Unit Titles (Time + Sequence)

Unit 1	Computer Engineering Hardware	13 hours
Unit 2	Integrated Circuits	20 hours
Unit 3	Networking	20 hours
Unit 4	Computer Programming	27 hours
Unit 5	Computer Interfacing	30 hours

Unit Descriptions

Unit 1: Computer Engineering Hardware

In this unit, students identify and explain the functions of the basic components of a computer, basic circuits, and peripheral devices. Emphasis is placed on safety as students handle a variety of tools, equipment, and internal and external components. Students create a simple circuit, glossary of terms, database of lab components and individual computer log sheets for recording upgrades or changes. Students also identify employability skills and explore careers in the computer industry.

Unit 2: Integrated Circuits

The focus of this unit is on integrated circuits and how the internal workings of a computer represent data such as characters and numbers. Students learn standard codes for internal numbering and character representation. They learn to design and construct fundamental logic gates (i.e., AND, OR, NOR, NAND, NOT, XOR, XNOR). They also learn about and construct simple electronic circuits, apply Boolean algebra, and devise truth tables to test and describe their functionality. Students develop an understanding of gates, semi-conductors (e.g., transistors, diodes, etc.), and integrated circuits by designing and building simple logic gates.

Unit 3: Networking

Students explore and set up parallel and series computer communication processes within a computer and between computer systems (e.g., internal architecture, cabling standards, topology, and network types). They use problem-solving skills to apply their knowledge to tasks such as researching simple network types and building simple communication networks. Students also learn about the importance of network connectivity and infrastructure and how it impacts on our world as well as potential career opportunities in the area of computer networking.

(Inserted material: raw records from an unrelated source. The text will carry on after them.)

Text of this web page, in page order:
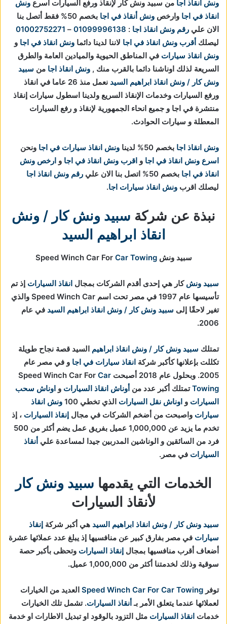
ونش انقاذ اجا من سبيد ونش كار لإنقاذ ورفع السيارات اسرع ونش
انقاذ في اجا وارخص ونش أنقاذ في اجا
بخصم 50% فقط أتصل بنا
الان علي رقم ونش انقاذ اجا :
01099996138
–
01002752271
ليصلك أقرب ونش انقاذ في اجا لاننا لدينا دائما ونش انقاذ في اجا و
ونش انقاذ سيارات في المناطق الحيوية والميادين العامة والطرق
السريعة لذلك اوناشنا دائما بالقرب منك , ونش انقاذ اجا من سبيد
ونش كار / ونش انقاذ ابراهيم السيد
نعمل منذ 26 عاما في انقاذ
ورفع السيارات وخدمات الإنقاذ السريع ولدينا اسطول سيارات إنقاذ
منتشرة في اجا و جميع انحاء الجمهورية لإنقاذ و رفع السيارات
المعطلة و سيارات الحوادث.
ونش انقاذ اجا بخصم 50% لدينا ونش انقاذ سيارات في اجا ونحن
اسرع ونش انقاذ في اجا و اقرب ونش انقاذ في اجا و ارخص ونش
انقاذ في اجا بخصم 50% اتصل بنا الان علي
رقم ونش انقاذ اجا
ليصلك اقرب ونش انقاذ سيارات اجا.
نبذة عن شركة سبيد ونش كار / ونش
انقاذ ابراهيم السيد
سبيد ونش Speed Winch Car ForCar Towing
سبيد ونش كار هي إحدى أقدم الشركات بمجال انقاذ السيارات إذ تم
تأسيسها عام 1997 في مصر تحت اسم Speed Winch Car والذي
تغير لاحقًا إلى سبيد ونش كار / ونش انقاذ ابراهيم السيد في عام
2006.
تمتلك سبيد ونش كار / ونش انقاذ ابراهيم السيد قصة نجاح طويلة
تكللت بإعلانها كأكبر شركة انقاذ سيارات في اجا و في مصر عام
2005. وبحلول عام 2018 أصبحت Speed Winch Car For
Car
Towingتمتلك أكبر عدد من أوناش انقاذ السيارات و اوناش سحب
السيارات و اوناش نقل السيارات الذي تخطي 100
ونش انقاذ
سيارات واصبحت من أضخم الشركات في مجال إنقاذ السيارات ، إذ
تخدم ما يزيد عن 1,000,000 عميل بفريق عمل يضم أكثر من 500
فرد من السائقين و الوناشين المدربين جيدا لمساعدة علي أنقاذ
السيارات في مصر.
الخدمات التي يقدمها سبيد ونش كار
لأنقاذ السيارات
سبيد ونش كار / ونش انقاذ ابراهيم السيد هي أكبر شركة إنقاذ
سيارات في مصر بفارق كبير عن منافسيها إذ يبلغ عدد عملائها عشرة
أضعاف أقرب منافسيها بمجال إنقاذ السيارات وتحظى بأكبر حصة
سوقية وذلك لخدمتنا أكثر من 1,000,000 عميل.
توفر Speed Winch Car For Car Towing العديد من الخيارات
لعملائها عندما يتعلق الأمر بـ أنقاذ السيارات. تشمل تلك الخيارات
خدمات انقاذ السيارات مثل التزود بالوقود او تبديل الاطارات او خدمة
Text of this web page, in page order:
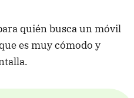
quién busca un móvil
es muy cómodo y
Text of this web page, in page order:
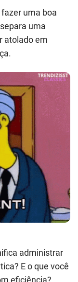
uma boa
uma
atolado em
administrar
E o que você
eficiência?
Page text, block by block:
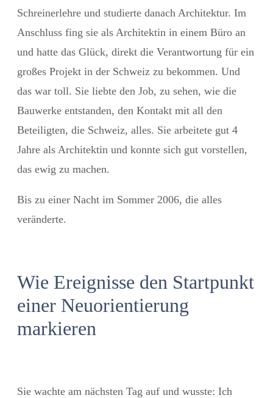
Schreinerlehre und studierte danach Architektur. Im
Anschluss fing sie als Architektin in einem Büro an
und hatte das Glück, direkt die Verantwortung für ein
großes Projekt in der Schweiz zu bekommen. Und
das war toll. Sie liebte den Job, zu sehen, wie die
Bauwerke entstanden, den Kontakt mit all den
Beteiligten, die Schweiz, alles. Sie arbeitete gut 4
Jahre als Architektin und konnte sich gut vorstellen,
das ewig zu machen.
Bis zu einer Nacht im Sommer 2006, die alles
veränderte.
Wie Ereignisse den Startpunkt
einer Neuorientierung
markieren
Sie wachte am nächsten Tag auf und wusste: Ich
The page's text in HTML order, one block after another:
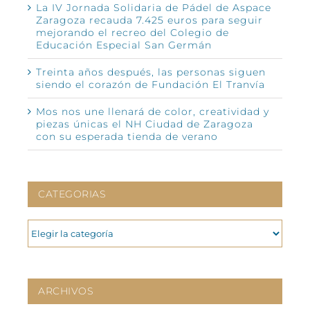
La IV Jornada Solidaria de Pádel de Aspace
Zaragoza recauda 7.425 euros para seguir
mejorando el recreo del Colegio de
Educación Especial San Germán
Treinta años después, las personas siguen
siendo el corazón de Fundación El Tranvía
Mos nos une llenará de color, creatividad y
piezas únicas el NH Ciudad de Zaragoza
con su esperada tienda de verano
CATEGORIAS
CATEGORIAS
ARCHIVOS

Unit 4: Computer Programming

This unit focusses on how to program a computer using a problem-solving model. This model helps to organize and develop the fundamental structures of programming. These fundamental structures include variable declarations, assignment statements, input/output, selection, and looping. Each structure builds upon and is incorporated into subsequent structures. The programming software introduced in this unit allows students to write simple programs which integrates with hardware to control external devices and peripherals. Students also research and identify computer-related careers and explore ergonomics.

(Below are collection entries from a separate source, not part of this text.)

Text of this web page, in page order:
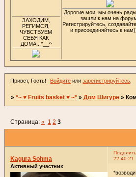
Дорогие мои, мы очень
зашли к нам на
Регистрируйтесь,
и присоединяйтесь к
ЗАХОДИМ,
РЕГИМСЯ,
ЧУВСТВУЕМ
СЕБЯ КАК
ДОМА...^__^
Привет, Гость! Войдите илизарегистрируйтесь
»*~ ♥ Fruits basket ♥ ~* »Дом Шигуре »
Страница:« 1 2 3
22:40:21
Kagura Sohma
Активный участник
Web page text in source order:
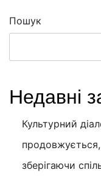
Пошук
Недавні
Культурний
зберігаючи
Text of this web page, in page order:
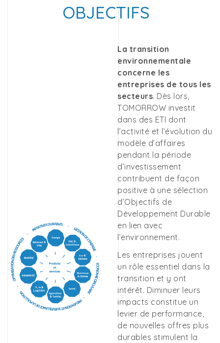
OBJECTIFS
La transition
environnementale
concerne les
entreprises de tous les
secteurs. Dès lors,
TOMORROW investit
dans des ETI dont
l’activité et l’évolution du
modèle d’affaires
pendant la période
d’investissement
contribuent de façon
positive à une sélection
d’Objectifs de
Développement Durable
en lien avec
l’environnement.
Les entreprises jouent
un rôle essentiel dans la
transition et y ont
intérêt. Diminuer leurs
impacts constitue un
levier de performance,
de nouvelles offres plus
durables stimulent la
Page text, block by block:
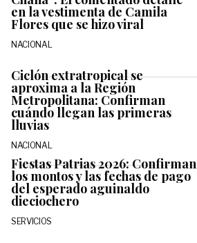
en la vestimenta de Camila
Flores que se hizo viral
NACIONAL
Ciclón extratropical se
aproxima a la Región
Metropolitana: Confirman
cuándo llegan las primeras
lluvias
NACIONAL
Fiestas Patrias 2026: Confirman
los montos y las fechas de pago
del esperado aguinaldo
dieciochero
SERVICIOS
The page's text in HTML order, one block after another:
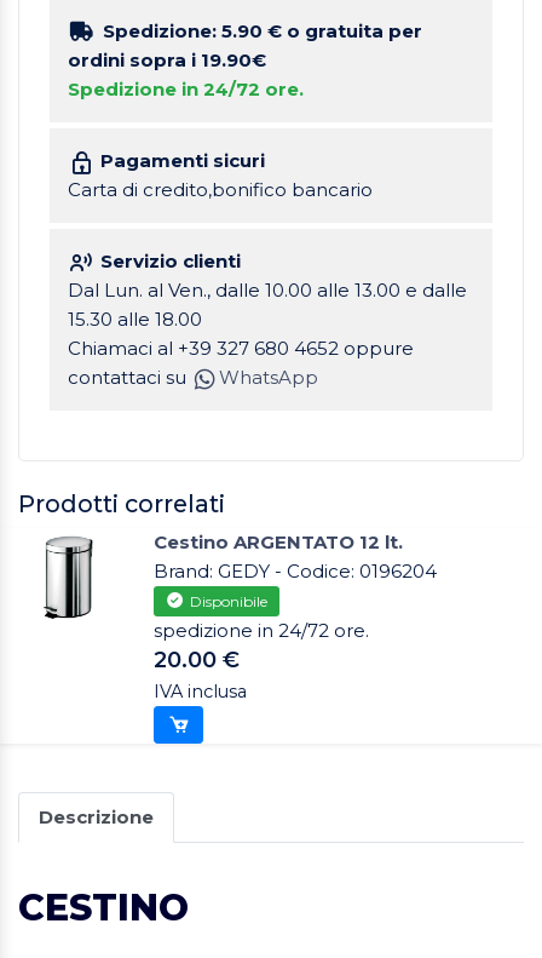
Spedizione: 5.90 €o gratuita per
ordini sopra i 19.90€
Spedizione in 24/72 ore.
Pagamenti sicuri
Carta di credito,bonifico bancario
Servizio clienti
Dal Lun. al Ven., dalle 10.00 alle 13.00 e dalle
15.30 alle 18.00
Chiamaci al +39 327 680 4652 oppure
contattaci su
WhatsApp
Prodotti correlati
Cestino ARGENTATO 12 lt.
Brand: GEDY - Codice: 0196204
Disponibile
spedizione in 24/72 ore.
20.00 €
IVA inclusa
Descrizione
CESTINO
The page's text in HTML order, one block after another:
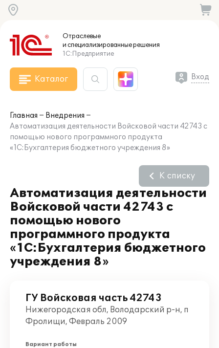
Отраслевые
и специализированныерешения
1С:Предприятие
Каталог Вход
Главная
Внедрения
Автоматизация деятельности Войсковой части 42743 с
помощью нового программного продукта
«1С:Бухгалтерия бюджетного учреждения 8»
Автоматизация деятельности
Войсковой части 42743 с
помощью нового
программного продукта
«1С:Бухгалтерия бюджетного
учреждения 8»
К списку
ГУ Войсковая часть 42743
Нижегородская обл, Володарский р-н, п
Фролищи, Февраль 2009
Вариант работы
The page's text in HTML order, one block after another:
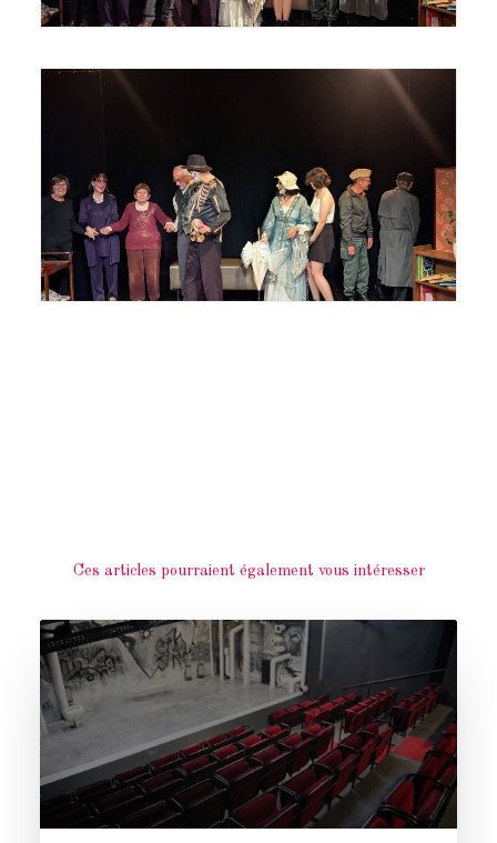
Ces articles pourraient également vous intéresser
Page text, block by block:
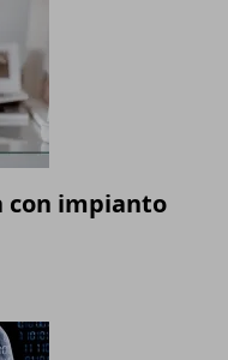
con impianto
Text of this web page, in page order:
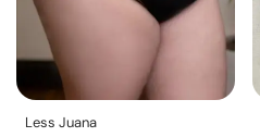
Less Juana
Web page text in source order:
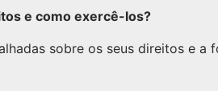
e como exercê-los?
sobre os seus direitos e a
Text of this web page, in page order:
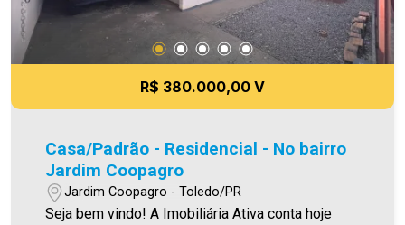
meramente ilustrativas
R$ 380.000,00 V
Casa/Padrão - Residencial - No bairro
Jardim Coopagro
Jardim Coopagro - Toledo/PR
Seja bem vindo! A Imobiliária Ativa conta hoje
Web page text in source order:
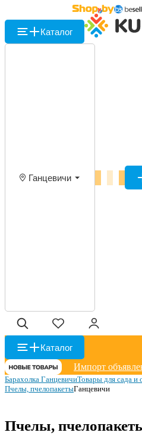
Каталог
Ганцевичи
Каталог
Импорт
Барахолка ГанцевичиТовары для сада и
Пчелы, пчелопакетыГанцевичи
Пчелы,
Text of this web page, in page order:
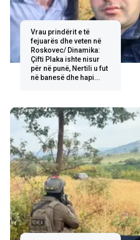
Vrau prindërit e të
fejuarës dhe veten në
Roskovec/ Dinamika:
Çifti Plaka ishte nisur
për në punë, Nertili u fut
në banesë dhe hapi...
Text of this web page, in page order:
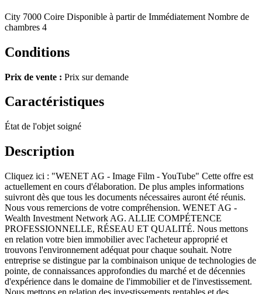
City 7000 Coire Disponible à partir de Immédiatement Nombre de
chambres 4
Conditions
Prix de vente : Prix sur demande
Caractéristiques
État de l'objet soigné
Description
Cliquez ici : "WENET AG - Image Film - YouTube" Cette offre est
actuellement en cours d'élaboration. De plus amples informations
suivront dès que tous les documents nécessaires auront été réunis.
Nous vous remercions de votre compréhension. WENET AG -
Wealth Investment Network AG. ALLIE COMPÉTENCE
PROFESSIONNELLE, RÉSEAU ET QUALITÉ. Nous mettons
en relation votre bien immobilier avec l'acheteur approprié et
trouvons l'environnement adéquat pour chaque souhait. Notre
entreprise se distingue par la combinaison unique de technologies de
pointe, de connaissances approfondies du marché et de décennies
d'expérience dans le domaine de l'immobilier et de l'investissement.
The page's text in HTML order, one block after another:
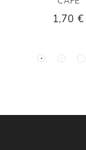
1,70 €
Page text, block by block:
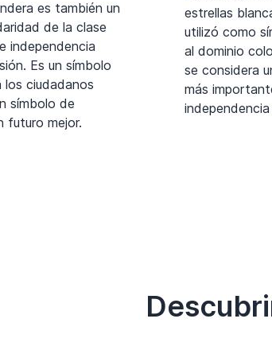
es también un
de la clase
independencia
Es un símbolo
ciudadanos
símbolo de
futuro mejor.
estrellas
utilizó como
al dominio
se considera
más
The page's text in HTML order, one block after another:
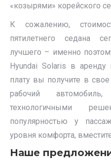
«козырями» корейского
К сожалению,
пятилетнего седана
лучшего – именно
Hyundai Solaris в
плату вы получите в
рабочий
технологичными
популярностью у
уровня комфорта,
Наше
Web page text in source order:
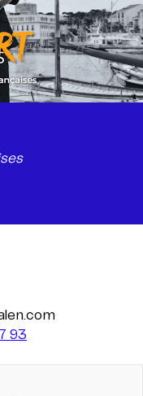
93
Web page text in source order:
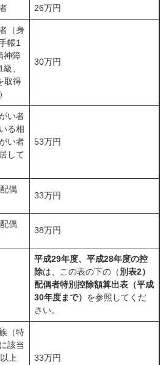
26万円
（身
帳1
神障
、
取得
30万円
い者
る相
い者
して
53万円
偶
33万円
偶
38万円
平成29年度、平成28年度の控
除は、この表の下の（別表2）
配偶者特別控除額算出表（平成
30年度まで） を参照してくだ
さい。
（特
該当
上
33万円

Unit 5: Computer Interfacing

The final culminating unit incorporates information learned in all previous units. Students are expected to work through Activities 1, 2, and 3 to fully prepare them for the challenge of Activity 4 in which they complete a project that demonstrates their knowledge of integrating software and hardware processes to solve an interfacing challenge.

Course Notes

Teachers must ensure students have paper or electronic copies of expectations being assessed/evaluated in each activity. As students become more familiar with rubrics and checklists, they can be involved in adapting and designing assessment tools. This gives students more ownership of their learning goals and greater self-direction in their learning. In every unit students work in a hands-on environment and must have clear goals to successfully meet course expectations. Teachers must continually conference with students to ensure they understand their progress to date and to suggest areas needed for improvement.

The use of a daily log or journal is a useful tool for students to practise their writing skills and technology terminology. It may be used for on going activities as a terminology database, computer career database, computer terminal log, and/or creation of a student portfolio for exemplary work. Students have various opportunities to practise time-management skills and follow printed instructions in both individual and group work settings.

The use of hardware and software resources must be planned to ensure students have access to basic hand tools, materials, and equipment for designing and constructing circuits and to access a small computer network that is not networked into the main school system. They also require computers that are part of the main system for research and software application tasks. The facilities must allow students to disassemble, design, and assemble a variety of basic electronic circuits and computer hardware systems. Connections to the community are an ideal source of used equipment to serve many functions.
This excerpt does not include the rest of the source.